His mother's bad feeling had been spot on.

"Any casualties?" Toven asked.

"Two humans were crushed under the debris, and fifteen others were injured. It was a mistake to use humans for that job. I should have employed immortals from the start. They wouldn't have liked being forced to do this kind of work, but it would have been done faster. Now the mansion is badly damaged, the main double staircase basically gone, and I had to evacuate it, to the delight of my brothers."

Kian leaned forward. "Was it caused by secondary booby traps?"

There was a long pause. "I don't know. Did Navuh tell you about additional explosives beyond the ones that have already been triggered?"

Kian refrained from answering. They hadn't confirmed that they had Navuh yet, and he wanted to keep it that way for as long as possible.

"I didn't expect you to answer that. But I assume this is his work. The timing is too convenient to be coincidental. The collapse happened this morning, and two hours later, a pre-programmed email arrived from Navuh demanding the immediate evacuation of the mansion."

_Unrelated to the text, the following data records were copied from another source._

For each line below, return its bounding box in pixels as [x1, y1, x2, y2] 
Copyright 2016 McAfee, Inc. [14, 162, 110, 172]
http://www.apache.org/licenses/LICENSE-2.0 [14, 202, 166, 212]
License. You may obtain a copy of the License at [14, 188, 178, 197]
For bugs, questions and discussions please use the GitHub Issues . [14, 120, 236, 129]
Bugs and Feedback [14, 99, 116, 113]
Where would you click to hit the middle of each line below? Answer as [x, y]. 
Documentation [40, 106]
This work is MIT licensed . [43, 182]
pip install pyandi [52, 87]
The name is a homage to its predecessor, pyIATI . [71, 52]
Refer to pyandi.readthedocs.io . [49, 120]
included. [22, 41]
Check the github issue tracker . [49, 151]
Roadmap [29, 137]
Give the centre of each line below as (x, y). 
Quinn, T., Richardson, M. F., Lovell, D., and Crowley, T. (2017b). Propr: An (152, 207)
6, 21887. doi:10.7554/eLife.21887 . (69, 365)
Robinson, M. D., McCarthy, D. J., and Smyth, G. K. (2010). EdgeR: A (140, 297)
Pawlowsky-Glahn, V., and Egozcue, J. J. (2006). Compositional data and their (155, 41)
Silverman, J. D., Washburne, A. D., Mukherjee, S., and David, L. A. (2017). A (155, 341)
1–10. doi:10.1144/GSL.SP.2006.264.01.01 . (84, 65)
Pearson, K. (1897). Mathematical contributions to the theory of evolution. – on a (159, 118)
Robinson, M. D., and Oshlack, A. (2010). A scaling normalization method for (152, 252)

Losham was right about it being too much of a coincidence. He must have known that the collapse was going to happen and also the precise timing of it, which meant a deliberate setup.

The bastard hadn't even hinted that they needed to hurry up or a secondary collapse would undo all their progress. What the hell was his endgame?

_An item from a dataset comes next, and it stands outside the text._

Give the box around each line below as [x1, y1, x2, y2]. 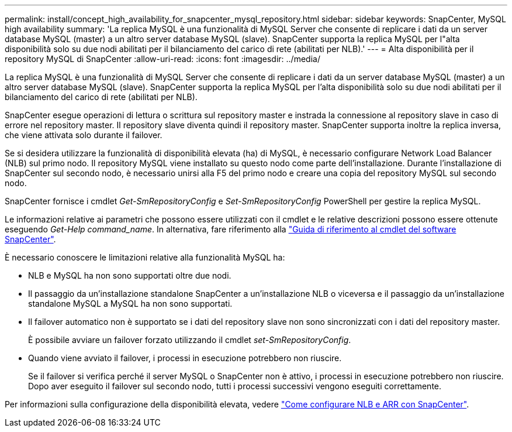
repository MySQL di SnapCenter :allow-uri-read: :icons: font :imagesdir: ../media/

"What else did the email say?" Lokan asked, speaking for the first time since the call had started.

"Hello, Lokan. I didn't know you were there. How have you been?" The edge of hysteria was back in Losham's voice.

"Anxious, as I'm sure you are. What else did our father say in his email?"

"He once again talked about the traitor among us and demanded that everyone vacate the mansion and no one re-enters it until the traitor is identified or Navuh personally authorizes it."

"What triggered the pre-programmed email?" Toven asked.

"Most likely the collapse itself. Navuh must have rigged sensors tied to the mansion's structural integrity. When the column failed and the collapse registered above a certain threshold, the email was triggered." Losham's voice dropped. "Which means the collapse wasn't accidental. The column didn't fail on its own. It was engineered to fail."

Lokan shifted in his chair, his face drawn.

"So, you believe that Navuh sabotaged his own house?" Kian asked.

"I believe he sabotaged everything." The bitterness in Losham's voice was visceral. "He set it all up so if he was assassinated, most likely by one of us, there would be nothing left of the Brotherhood for us to inherit. The emails have one goal only—to pit the brothers against each other. Right after the second one arrived, Kolhood demanded that we obey our father's directives.I managed to deflect him with some clever maneuvering, but he'll be back."

"How did you deflect him?" Onegus asked.